Segment Start: SUPPLIED MATERIAL

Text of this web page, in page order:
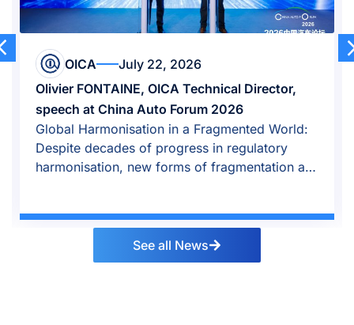
2026
Technical Director,
Forum 2026
in a Fragmented World:
progress in regulatory
forms of fragmentation are
April
Auto industry growth
amid global
Global auto industry
growth shifted east,
See all News
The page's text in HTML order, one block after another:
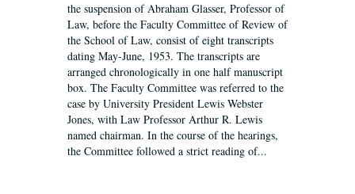
the suspension of Abraham Glasser, Professor of
Law, before the Faculty Committee of Review of
the School of Law, consist of eight transcripts
dating May-June, 1953. The transcripts are
arranged chronologically in one half manuscript
box. The Faculty Committee was referred to the
case by University President Lewis Webster
Jones, with Law Professor Arthur R. Lewis
named chairman. In the course of the hearings,
the Committee followed a strict reading of...
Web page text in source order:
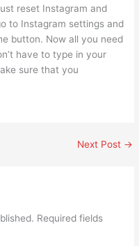
reset Instagram and
to Instagram settings and
button. Now all you need
have to type in your
sure that you
Next Post →
Required fields
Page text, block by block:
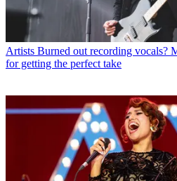
Artists Burned out recording vocals?
for getting the perfect take
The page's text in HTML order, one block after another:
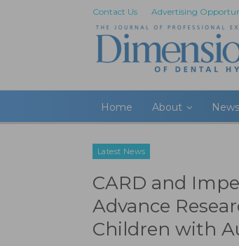
Contact Us Advertising
Home About News
Latest News
CARD and
Advance
Children with
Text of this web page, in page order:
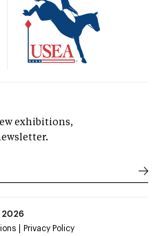
exhibitions,
2026
Privacy Policy
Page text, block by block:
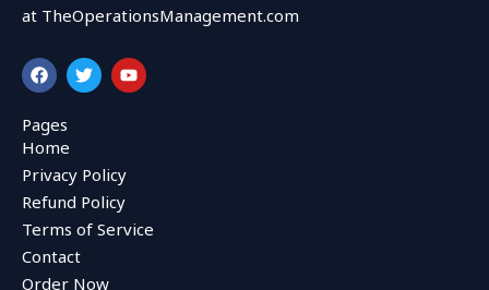
at TheOperationsManagement.com
F
a
c
e
b
o
o
k
T
w
i
r
Y
o
u
Pages
Home
Privacy Policy
Refund Policy
Terms of Service
Contact
Order Now

Segment End: SUPPLIED MATERIAL

WHAT TO PRODUCE » The data above should be repeated in full and exactly, with no pictures carried over.

ANSWER TO THE PROBLEM »
Text of this web page, in page order:
2026
Technical Director,
Forum 2026
in a Fragmented World:
progress in regulatory
forms of fragmentation are
April
Auto industry growth
amid global
Global auto industry
growth shifted east,
See all News
The page's text in HTML order, one block after another:
the suspension of Abraham Glasser, Professor of
Law, before the Faculty Committee of Review of
the School of Law, consist of eight transcripts
dating May-June, 1953. The transcripts are
arranged chronologically in one half manuscript
box. The Faculty Committee was referred to the
case by University President Lewis Webster
Jones, with Law Professor Arthur R. Lewis
named chairman. In the course of the hearings,
the Committee followed a strict reading of...
Web page text in source order:
reset Instagram and
to Instagram settings and
button. Now all you need
have to type in your
sure that you
Next Post →
Required fields
Page text, block by block:
Artists Burned out recording vocals?
for getting the perfect take
The page's text in HTML order, one block after another:
Contact Us Advertising
Home About News
Latest News
CARD and
Advance
Children with
Text of this web page, in page order:
exhibitions,
2026
Privacy Policy
Page text, block by block:
at TheOperationsManagement.com
F
a
c
e
b
o
o
k
T
w
i
r
Y
o
u
Pages
Home
Privacy Policy
Refund Policy
Terms of Service
Contact
Order Now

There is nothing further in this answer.